▶ **PROBLEM TO WORK ON**:
Return the data exactly, with all pictures removed.

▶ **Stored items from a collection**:
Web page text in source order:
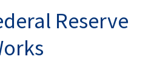
Reserve
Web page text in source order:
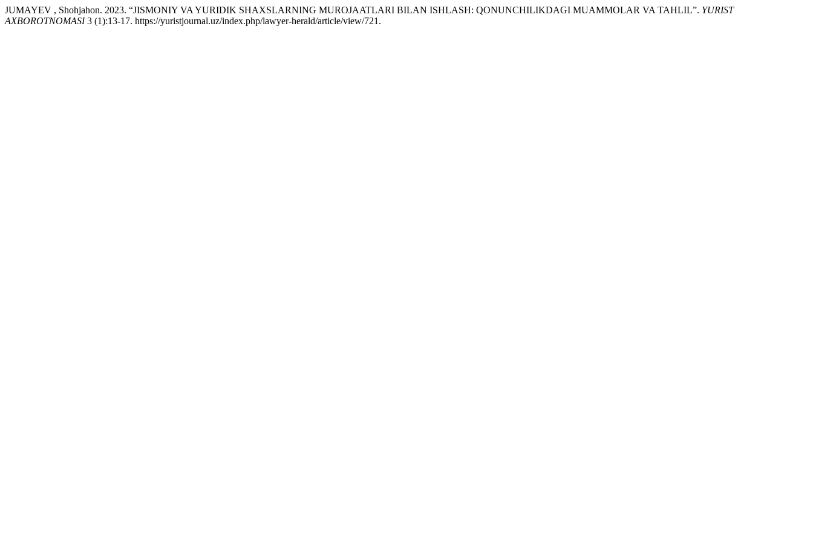
JUMAYEV , Shohjahon. 2023. “JISMONIY VA YURIDIK SHAXSLARNING MUROJAATLARI BILAN ISHLASH: QONUNCHILIKDAGI MUAMMOLAR VA TAHLIL”. YURIST
AXBOROTNOMASI3 (1):13-17. https://yuristjournal.uz/index.php/lawyer-herald/article/view/721.

▶ **OUTPUT FOR THIS TASK**:
Web page text in source order:
Reserve
Web page text in source order:
JUMAYEV , Shohjahon. 2023. “JISMONIY VA YURIDIK SHAXSLARNING MUROJAATLARI BILAN ISHLASH: QONUNCHILIKDAGI MUAMMOLAR VA TAHLIL”. YURIST
AXBOROTNOMASI3 (1):13-17. https://yuristjournal.uz/index.php/lawyer-herald/article/view/721.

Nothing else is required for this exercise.